Threshold: (99 percentile + 95 percentile + average latency) / 3 < 200ms
Note: If fewer than 5 methods score under the latency threshold, then we will select the most accurate method from the lowest-latency 1/3 of submissions. The lowest-latency 1/3 is selected according to the same latency score. Specifics may be subject to change.
Tips
Evaluate your current performance using STIRHoloscan. Insert your model into this framework of Holoscan Operators so the organizers can time it as described on the STIRHoloscan page. Ensure your model produces correct output after exporting.
We recommend exporting PyTorch->Onnx->TensorRT to ensure efficient on-GPU performance. To participate in the efficiency segment of the challenge, start experimenting with exporting your model to onnx to enable use with Holoscan for benchmarking. RAFT STIR provides an example of this.

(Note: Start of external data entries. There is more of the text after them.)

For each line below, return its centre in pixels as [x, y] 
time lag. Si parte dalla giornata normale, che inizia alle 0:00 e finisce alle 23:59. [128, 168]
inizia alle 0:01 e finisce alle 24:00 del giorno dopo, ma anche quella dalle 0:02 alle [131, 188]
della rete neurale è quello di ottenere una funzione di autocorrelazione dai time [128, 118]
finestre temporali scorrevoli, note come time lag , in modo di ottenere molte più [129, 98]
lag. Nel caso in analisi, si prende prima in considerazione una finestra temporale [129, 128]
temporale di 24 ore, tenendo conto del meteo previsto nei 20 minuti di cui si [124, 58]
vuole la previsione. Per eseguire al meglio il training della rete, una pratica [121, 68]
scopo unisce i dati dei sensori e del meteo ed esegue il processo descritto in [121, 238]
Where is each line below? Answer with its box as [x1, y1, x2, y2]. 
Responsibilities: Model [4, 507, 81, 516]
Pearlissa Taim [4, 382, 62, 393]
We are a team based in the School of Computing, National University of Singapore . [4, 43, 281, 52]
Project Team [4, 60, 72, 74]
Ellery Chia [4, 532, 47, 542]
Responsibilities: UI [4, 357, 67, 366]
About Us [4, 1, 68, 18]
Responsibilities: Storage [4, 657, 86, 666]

Latency metrics code is available at: STIRHoloscan
Algorithm Specification
2D Streaming
See STIRMetrics for reference streaming implementations of MFTs, RAFT, and CSRT. A streaming algorithm takes as input a point (or set of points), \(x\), image \(I_t\), and next image \(I_{t+1}\): \(x_{t+1} = f(I_t, I_{t+1}, x)\). The algorithm will repeatedly be run frame by frame until the end of the sequence. The algorithm may maintain a state history (e.g. previous images and points). This will be evaluated on left images.

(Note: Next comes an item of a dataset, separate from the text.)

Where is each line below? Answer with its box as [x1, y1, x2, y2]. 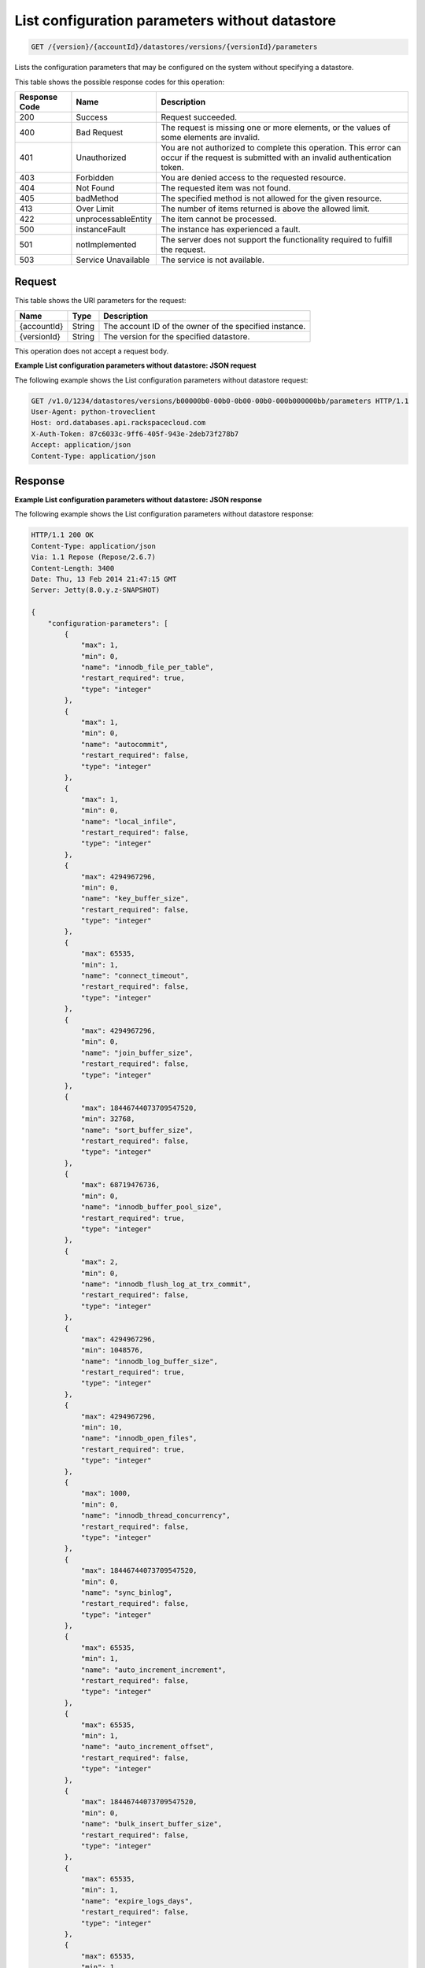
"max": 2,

The evaluation starts with \(x_0\) and will stop at the last frame for each clip, \(x_T\).
3D Streaming
This is the same problem, but with an additional dimension in input \(x^{3D}\). Each algorithm, \(f\) is defined as a function that estimates the next image given a current stereo pair, the next stereo pair, and calibration information: \(x_{t+1}^{3D} = f(I^{left}_t, I^{right}_t, I^{left}_{t+1}, I^{right}_{t+1}, K, Q, x^{3D}_t)\) Where \(K\) is the camera intrinsic matrix of the left camera and \(Q\) is the opencv backprojection matrix, \(Q\).

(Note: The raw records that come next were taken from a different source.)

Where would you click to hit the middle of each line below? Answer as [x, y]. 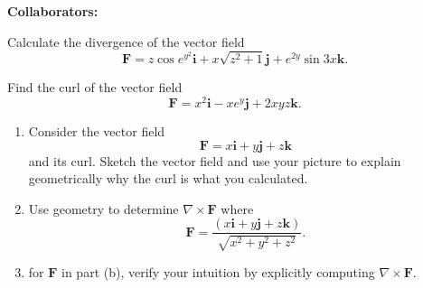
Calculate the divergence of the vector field [126, 41]
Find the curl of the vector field [95, 87]
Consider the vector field [97, 131]
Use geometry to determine [103, 208]
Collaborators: [53, 11]
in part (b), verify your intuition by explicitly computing [218, 271]
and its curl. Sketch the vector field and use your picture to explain [215, 160]
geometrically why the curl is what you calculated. [168, 178]
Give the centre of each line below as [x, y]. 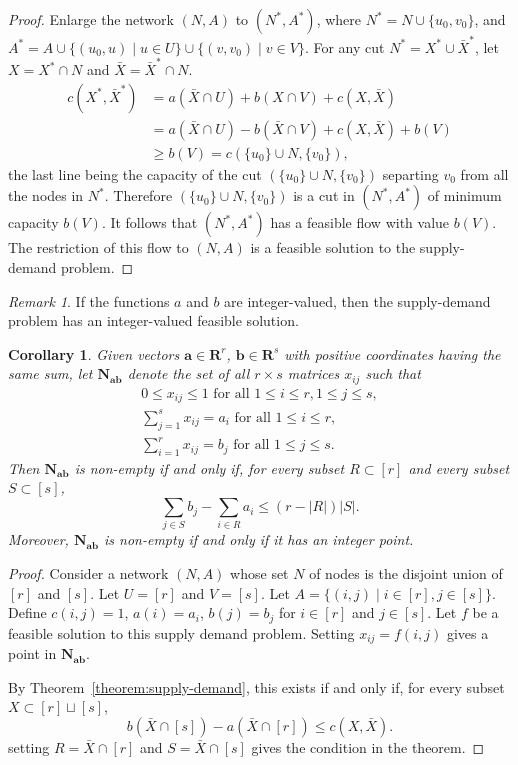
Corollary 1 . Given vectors [94, 353]
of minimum [464, 195]
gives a [467, 632]
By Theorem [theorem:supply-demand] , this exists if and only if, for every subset [256, 686]
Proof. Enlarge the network [91, 19]
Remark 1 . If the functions [89, 300]
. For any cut [344, 46]
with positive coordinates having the [392, 353]

Code for algorithm evaluation in STIRMetrics will be uploaded in June with evaluation code for 3D algorithms. For the meantime, the STIRLoader supports loading data from STIR along with K and Q, look at the dataloader used in STIRMetrics and modify it accordingly.
Non-Streaming
Algorithms which ingress full video sequences do not have provided reference implementations currently, but are welcomed in the challenge if they modify their API to store their hidden state, and take in the framewise inputs, similar to the above 2D streaming example.
Prizes
Prizes in the 3D category are also valid for 2D prizes. For example, if a method is first in 3D (compared against 3D participants) and second in 2D (against 2D and 3D participants), then they will get 9 units (6 for second 2D +3 for first place in 3D) of cash. The efficiency prize will be offered to the most accurate (according to 2D accuracy) method, either 2D or 3D, that is performant above a given threshold. The exact threshold is still in deliberation, but should be set relative to the latency of the RAFT-small model. For participants looking for the efficiency prize, we recommend starting with, or comparing your method to RAFT_STIR in performance using STIRHoloscan code.
Cash Prizes (USD)
2D: First: $2025 Second: $1350 Third: $675
3D: First: $675 Second: $450 Third: $225
Efficiency Prize
An IGX Orin Developer Kit equipped with the latest RTX 6000 ADA Generation GPU.